START EXERCISE MATERIALS

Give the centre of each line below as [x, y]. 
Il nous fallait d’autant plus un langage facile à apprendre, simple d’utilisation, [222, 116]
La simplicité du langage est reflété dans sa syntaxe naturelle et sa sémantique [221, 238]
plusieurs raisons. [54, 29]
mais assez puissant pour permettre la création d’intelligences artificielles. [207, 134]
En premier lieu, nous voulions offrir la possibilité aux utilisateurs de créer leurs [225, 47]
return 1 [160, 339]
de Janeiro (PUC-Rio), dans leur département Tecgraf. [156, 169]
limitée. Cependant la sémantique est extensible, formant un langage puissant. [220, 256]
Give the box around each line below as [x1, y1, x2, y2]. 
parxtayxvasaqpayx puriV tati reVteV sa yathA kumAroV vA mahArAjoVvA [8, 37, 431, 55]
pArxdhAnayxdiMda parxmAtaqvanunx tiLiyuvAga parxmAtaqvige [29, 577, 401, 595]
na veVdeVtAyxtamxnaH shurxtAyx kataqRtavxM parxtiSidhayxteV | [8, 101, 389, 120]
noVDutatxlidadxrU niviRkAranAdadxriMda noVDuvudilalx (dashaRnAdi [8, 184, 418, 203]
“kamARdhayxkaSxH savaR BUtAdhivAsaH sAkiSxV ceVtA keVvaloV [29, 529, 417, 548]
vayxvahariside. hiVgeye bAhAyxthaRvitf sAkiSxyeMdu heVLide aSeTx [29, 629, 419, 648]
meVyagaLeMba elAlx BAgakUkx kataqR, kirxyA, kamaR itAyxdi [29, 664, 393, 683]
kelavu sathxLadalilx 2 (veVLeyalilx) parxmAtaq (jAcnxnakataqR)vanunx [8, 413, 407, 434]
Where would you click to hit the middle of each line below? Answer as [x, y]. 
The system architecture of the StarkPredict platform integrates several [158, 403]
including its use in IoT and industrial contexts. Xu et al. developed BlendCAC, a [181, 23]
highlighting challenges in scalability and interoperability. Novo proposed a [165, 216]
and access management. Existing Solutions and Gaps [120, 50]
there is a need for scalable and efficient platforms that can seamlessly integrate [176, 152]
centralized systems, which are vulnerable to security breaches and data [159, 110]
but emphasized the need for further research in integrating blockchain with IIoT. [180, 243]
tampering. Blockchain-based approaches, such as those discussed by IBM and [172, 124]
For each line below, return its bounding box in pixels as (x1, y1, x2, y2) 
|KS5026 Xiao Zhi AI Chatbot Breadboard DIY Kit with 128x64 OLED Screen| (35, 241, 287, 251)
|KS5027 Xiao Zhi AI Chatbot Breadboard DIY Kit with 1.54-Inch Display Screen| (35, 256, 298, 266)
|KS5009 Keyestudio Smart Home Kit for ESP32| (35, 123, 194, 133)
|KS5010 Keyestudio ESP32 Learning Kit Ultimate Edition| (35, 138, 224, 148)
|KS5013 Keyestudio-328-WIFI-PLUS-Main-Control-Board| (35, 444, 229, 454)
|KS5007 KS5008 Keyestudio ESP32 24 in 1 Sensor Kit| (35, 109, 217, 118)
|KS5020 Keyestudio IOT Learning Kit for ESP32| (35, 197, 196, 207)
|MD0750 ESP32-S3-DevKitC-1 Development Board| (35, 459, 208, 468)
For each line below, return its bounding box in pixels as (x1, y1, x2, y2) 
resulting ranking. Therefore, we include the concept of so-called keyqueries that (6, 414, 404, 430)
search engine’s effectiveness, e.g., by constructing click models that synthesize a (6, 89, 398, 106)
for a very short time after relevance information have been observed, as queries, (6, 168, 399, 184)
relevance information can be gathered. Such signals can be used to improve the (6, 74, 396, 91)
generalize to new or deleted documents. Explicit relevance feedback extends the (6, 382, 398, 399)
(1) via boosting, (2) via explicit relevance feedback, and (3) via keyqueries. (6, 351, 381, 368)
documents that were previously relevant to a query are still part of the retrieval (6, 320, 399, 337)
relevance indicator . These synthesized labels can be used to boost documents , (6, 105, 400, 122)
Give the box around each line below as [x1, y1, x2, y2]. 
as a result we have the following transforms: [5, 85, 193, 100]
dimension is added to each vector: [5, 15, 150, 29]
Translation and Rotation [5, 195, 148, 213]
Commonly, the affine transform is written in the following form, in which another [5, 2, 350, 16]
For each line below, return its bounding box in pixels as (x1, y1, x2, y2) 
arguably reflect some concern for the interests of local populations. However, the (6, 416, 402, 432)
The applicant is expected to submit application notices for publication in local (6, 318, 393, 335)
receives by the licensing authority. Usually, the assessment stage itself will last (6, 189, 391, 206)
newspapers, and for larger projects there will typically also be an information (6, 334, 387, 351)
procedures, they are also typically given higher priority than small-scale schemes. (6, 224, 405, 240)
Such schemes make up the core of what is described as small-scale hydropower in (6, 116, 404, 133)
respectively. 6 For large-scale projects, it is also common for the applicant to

END EXERCISE MATERIALS
START EXERCISE MATERIALS

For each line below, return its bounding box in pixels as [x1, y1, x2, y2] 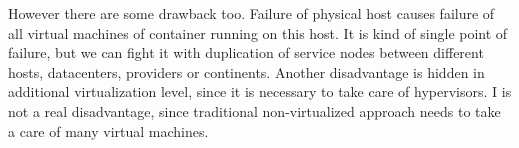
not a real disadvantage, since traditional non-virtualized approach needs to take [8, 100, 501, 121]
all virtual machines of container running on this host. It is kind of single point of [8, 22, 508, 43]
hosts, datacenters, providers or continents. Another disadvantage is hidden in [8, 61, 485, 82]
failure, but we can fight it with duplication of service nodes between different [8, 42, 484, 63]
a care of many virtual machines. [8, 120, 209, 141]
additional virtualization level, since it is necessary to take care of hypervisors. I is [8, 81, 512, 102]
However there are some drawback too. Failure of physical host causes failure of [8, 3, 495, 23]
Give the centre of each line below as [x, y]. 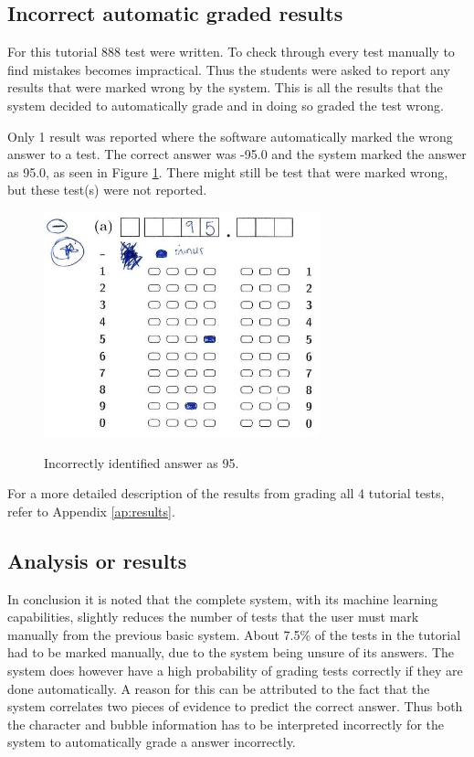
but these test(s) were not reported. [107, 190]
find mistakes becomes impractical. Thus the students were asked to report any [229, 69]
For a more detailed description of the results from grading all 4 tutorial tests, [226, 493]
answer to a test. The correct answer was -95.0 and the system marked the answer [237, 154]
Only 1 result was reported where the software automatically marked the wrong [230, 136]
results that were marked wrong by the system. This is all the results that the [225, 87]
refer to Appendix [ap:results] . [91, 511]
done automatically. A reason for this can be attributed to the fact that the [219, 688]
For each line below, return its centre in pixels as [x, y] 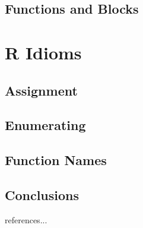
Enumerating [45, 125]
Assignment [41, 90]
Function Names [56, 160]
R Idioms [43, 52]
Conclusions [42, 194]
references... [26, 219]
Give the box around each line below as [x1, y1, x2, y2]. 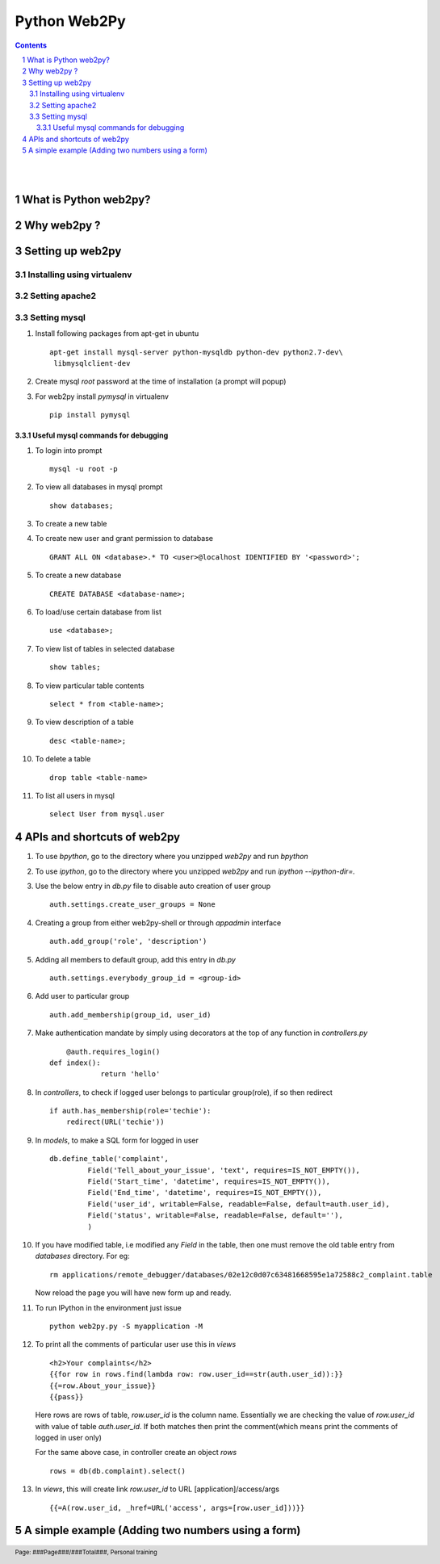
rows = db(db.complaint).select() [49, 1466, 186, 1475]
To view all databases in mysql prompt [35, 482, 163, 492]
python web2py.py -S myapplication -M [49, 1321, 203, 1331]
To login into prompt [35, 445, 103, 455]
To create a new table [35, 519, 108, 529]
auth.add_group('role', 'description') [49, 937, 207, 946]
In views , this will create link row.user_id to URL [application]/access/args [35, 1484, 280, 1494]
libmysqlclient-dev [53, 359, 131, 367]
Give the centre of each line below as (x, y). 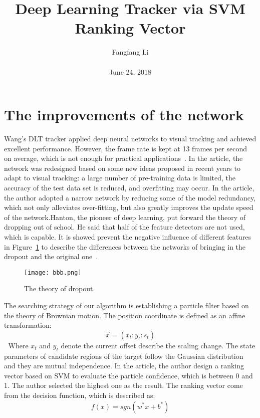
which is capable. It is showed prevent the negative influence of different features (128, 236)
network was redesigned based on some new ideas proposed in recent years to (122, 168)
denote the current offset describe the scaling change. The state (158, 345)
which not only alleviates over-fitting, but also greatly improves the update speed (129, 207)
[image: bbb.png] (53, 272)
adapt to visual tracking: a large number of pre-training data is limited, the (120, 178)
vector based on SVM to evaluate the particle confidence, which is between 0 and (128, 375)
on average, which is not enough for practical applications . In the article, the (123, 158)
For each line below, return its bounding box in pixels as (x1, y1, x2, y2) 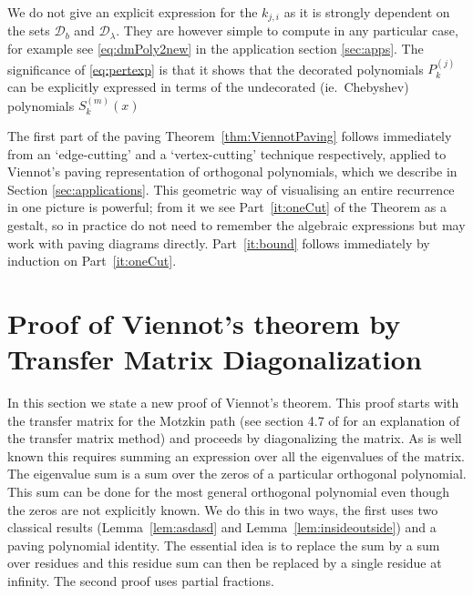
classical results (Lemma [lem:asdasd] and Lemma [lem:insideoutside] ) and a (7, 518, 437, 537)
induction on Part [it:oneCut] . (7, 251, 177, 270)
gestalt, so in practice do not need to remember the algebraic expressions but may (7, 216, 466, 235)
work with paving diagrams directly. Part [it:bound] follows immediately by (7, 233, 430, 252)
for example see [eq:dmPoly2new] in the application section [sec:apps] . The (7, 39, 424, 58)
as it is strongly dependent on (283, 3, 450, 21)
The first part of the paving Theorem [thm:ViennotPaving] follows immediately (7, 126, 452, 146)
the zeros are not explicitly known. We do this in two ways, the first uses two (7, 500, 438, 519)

END EXERCISE MATERIALS

- _WORK REQUIRED_: Leave out every line above except those from the line with "Commonly, the affine" up to and including the line with "respectively. 6 For", and copy those exactly.

- _PROBLEM SOLUTION_:
Commonly, the affine transform is written in the following form, in which another [5, 2, 350, 16]
For each line below, return its bounding box in pixels as (x1, y1, x2, y2) 
arguably reflect some concern for the interests of local populations. However, the (6, 416, 402, 432)
The applicant is expected to submit application notices for publication in local (6, 318, 393, 335)
receives by the licensing authority. Usually, the assessment stage itself will last (6, 189, 391, 206)
newspapers, and for larger projects there will typically also be an information (6, 334, 387, 351)
procedures, they are also typically given higher priority than small-scale schemes. (6, 224, 405, 240)
Such schemes make up the core of what is described as small-scale hydropower in (6, 116, 404, 133)
respectively. 6 For large-scale projects, it is also common for the applicant to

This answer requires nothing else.